Margo suggested putting a trash can over the snake, but remembering the snake which appeared in my neighbor’s place across the hall last year which hid for a week undercover after Joe-Joe, another neighbor and faux rescuer, frightened it, I feared MY SNAKE would escape and hide, too. (It just seems like we live in a zoo.)
Margo brought over a large red snow shovel and a broom.
“Come here and look at it,” I said, and she refused. “I don’t want to see it.”
What was a poor girl to do? “I need a man,” I said to Margo who replied “you don’t need a man.”
The snake had not budged and lay close to the Pledge can and the bright lime-green dust mitt.
“Call the police? I’ll call the police!” I exclaimed.
“They won’t come,” Margo said matter-of-factly. “They won’t even come for a bear.” Neither of us knew the non-emergency police number.
What about Joe-Joe? He’s a man, isn’t he, who could get it out of my place? He had flubbed the deal last year, but this was a new deal!
“No, Joe-Joe has a migraine,” Margo said. “I talked with him earlier.”
After she coaxed and encouraged and coaxed and encouraged me, I found lost gumption and smashed the basket trash can upside down on top of that snake, and before it could pry loose, I piled my American Heritage Dictionary, Third Edition on top of the trash can in case in case the snake slithered out onto….onto….MY FEET.
“I need a man,” I said. And some shoes to cover my bare feet.
“No, you don’t need a man. Just scoot the trash can out the door,” Margo said. “I just washed Lushy (her dog) and have to go dry him off.”
“You are leaving?” I asked incredulously. “You are leaving me alone with this snake?”
She left me alone with that snake under the basket trash can with the dictionary piled on top. I could hear the snake rustling inside the plastic trash can liner.
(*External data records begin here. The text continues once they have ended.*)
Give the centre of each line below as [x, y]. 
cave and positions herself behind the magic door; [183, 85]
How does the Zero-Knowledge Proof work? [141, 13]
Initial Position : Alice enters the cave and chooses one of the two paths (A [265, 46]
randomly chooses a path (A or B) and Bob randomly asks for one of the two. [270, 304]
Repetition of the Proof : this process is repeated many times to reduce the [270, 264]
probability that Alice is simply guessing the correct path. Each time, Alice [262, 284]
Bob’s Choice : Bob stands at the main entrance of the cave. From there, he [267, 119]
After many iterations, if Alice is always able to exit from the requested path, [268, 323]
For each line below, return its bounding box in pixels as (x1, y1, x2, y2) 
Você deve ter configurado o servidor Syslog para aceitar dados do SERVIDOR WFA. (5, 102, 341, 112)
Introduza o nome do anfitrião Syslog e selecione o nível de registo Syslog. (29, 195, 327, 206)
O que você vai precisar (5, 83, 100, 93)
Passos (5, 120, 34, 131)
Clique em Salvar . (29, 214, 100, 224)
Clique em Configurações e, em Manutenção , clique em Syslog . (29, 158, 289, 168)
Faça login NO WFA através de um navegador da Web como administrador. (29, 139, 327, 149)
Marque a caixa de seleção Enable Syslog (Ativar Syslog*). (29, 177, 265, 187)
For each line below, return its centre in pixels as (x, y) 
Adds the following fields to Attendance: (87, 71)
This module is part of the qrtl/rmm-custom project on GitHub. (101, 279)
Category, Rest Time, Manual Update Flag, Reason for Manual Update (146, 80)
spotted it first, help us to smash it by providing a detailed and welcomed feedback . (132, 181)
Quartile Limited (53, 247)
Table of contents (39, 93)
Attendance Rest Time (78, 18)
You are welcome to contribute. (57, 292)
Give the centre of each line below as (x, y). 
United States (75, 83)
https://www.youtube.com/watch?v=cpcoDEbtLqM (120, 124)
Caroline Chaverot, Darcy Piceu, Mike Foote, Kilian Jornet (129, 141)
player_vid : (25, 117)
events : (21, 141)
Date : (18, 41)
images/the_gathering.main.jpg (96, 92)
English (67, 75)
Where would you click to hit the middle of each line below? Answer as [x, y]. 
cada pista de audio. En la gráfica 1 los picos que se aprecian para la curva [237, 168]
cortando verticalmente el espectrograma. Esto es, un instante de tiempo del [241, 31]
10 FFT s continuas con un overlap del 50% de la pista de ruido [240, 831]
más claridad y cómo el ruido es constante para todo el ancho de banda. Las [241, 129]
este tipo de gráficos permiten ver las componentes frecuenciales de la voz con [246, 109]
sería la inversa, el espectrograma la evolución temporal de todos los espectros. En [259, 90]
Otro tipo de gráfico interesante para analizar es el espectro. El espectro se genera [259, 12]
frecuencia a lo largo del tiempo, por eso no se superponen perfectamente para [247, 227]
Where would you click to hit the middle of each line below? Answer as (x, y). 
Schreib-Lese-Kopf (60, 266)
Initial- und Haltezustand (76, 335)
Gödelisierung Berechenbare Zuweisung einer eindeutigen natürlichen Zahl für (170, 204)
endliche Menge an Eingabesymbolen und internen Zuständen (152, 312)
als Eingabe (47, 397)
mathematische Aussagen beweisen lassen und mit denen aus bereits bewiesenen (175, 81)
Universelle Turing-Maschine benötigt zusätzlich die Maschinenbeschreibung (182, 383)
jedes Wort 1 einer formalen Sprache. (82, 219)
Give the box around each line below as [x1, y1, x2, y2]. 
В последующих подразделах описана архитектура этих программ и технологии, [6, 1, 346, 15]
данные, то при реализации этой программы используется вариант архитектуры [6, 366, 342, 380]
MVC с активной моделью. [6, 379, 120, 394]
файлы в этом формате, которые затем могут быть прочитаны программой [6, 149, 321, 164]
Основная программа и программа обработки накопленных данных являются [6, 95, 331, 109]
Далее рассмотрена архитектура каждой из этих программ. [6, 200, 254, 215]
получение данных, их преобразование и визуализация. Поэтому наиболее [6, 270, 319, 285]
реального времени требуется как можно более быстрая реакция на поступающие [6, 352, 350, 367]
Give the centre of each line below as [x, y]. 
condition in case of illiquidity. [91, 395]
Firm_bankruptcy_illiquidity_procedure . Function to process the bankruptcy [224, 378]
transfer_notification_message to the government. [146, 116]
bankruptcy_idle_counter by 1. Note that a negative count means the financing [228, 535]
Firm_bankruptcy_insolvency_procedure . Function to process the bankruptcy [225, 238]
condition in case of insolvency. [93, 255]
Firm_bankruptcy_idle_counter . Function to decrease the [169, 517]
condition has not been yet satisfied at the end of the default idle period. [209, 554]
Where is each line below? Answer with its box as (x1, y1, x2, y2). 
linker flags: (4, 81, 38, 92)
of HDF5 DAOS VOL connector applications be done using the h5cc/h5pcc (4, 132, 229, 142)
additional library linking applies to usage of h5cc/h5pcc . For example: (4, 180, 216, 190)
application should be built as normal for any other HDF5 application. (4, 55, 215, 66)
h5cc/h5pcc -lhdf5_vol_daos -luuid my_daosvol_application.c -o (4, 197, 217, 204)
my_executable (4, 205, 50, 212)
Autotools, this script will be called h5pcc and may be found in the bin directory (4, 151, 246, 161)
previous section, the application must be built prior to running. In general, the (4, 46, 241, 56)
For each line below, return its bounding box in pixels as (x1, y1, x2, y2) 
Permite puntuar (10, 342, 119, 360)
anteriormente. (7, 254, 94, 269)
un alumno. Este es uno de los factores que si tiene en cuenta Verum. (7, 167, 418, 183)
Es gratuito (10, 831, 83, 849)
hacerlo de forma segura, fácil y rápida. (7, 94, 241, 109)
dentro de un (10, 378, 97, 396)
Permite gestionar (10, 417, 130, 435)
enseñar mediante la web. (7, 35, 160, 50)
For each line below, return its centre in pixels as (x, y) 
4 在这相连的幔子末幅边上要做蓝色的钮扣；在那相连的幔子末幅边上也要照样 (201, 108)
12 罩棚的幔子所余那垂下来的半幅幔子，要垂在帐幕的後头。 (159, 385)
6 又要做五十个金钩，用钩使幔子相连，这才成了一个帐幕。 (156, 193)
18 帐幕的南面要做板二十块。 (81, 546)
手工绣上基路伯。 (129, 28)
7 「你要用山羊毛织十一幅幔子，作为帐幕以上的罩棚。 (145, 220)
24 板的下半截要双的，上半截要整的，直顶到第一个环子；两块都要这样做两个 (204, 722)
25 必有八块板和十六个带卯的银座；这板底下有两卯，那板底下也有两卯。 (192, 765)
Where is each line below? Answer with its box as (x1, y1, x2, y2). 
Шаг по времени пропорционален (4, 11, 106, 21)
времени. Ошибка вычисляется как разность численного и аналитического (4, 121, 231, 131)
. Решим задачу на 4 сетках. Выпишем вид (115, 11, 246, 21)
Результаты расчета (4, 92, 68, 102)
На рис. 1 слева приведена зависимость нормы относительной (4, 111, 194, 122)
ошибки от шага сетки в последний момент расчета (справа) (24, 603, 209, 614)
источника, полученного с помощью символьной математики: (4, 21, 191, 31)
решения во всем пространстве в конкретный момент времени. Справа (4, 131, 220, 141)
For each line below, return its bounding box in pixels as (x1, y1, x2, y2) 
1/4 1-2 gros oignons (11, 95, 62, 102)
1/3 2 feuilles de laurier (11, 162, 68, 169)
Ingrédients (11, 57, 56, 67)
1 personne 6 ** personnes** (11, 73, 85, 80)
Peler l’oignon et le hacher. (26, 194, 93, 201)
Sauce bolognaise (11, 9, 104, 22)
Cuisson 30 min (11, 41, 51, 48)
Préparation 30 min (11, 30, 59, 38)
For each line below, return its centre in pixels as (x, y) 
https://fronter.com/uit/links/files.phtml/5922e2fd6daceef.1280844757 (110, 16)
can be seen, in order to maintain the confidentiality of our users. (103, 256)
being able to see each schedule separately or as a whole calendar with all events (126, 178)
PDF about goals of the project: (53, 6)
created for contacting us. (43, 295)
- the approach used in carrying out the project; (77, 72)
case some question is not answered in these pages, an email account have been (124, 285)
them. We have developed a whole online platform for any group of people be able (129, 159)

Gradually, I began to scoot the upside down basket trash can with the snake inside across the carpet to the front door, all the while listening to it rustle the plastic. Enroute I stopped about every three inches to find my wits which had earlier departed.
The door frame at the entrance was going to cause problems because it was not level with the floor, meaning I would have to heave the trash can up a few inches to throw the snake out. How was I going to do that? How was I going to physically throw the snake inside the trash can with the dictionary on top out the door so that the snake did not make a rapid return into my peaceable kingdom?
It didn't take long for me to reach the door frame with the snake inside the trash can with the dictionary on top.
For several minutes I stood in the outdoor hallway with the snake in the trash can, still imprisoned in my entrance way. We waited for a man to appear. This was a man’s job.
None came.
After a little while, Margo stuck her head out her door and hollered down the hall: “What’s going on?”
“We are waiting for a man. This is a man’s job.”
“No, you don’t need a man!” she exclaimed. “Now just push it, and get it out.”
While I hemmed and hawed, she made her way back down the hall.
At the doorway I took position, holding the shovel in my left hand as a barrier in case the snake decided to make its way back inside my place, and with my right hand, the trash can and dictionary, wondering how I was supposed to heave them across the door frame with one hand. This was not going to be easy.
Margo stood several feet away in case the snake took out after her. You know how fast they can be.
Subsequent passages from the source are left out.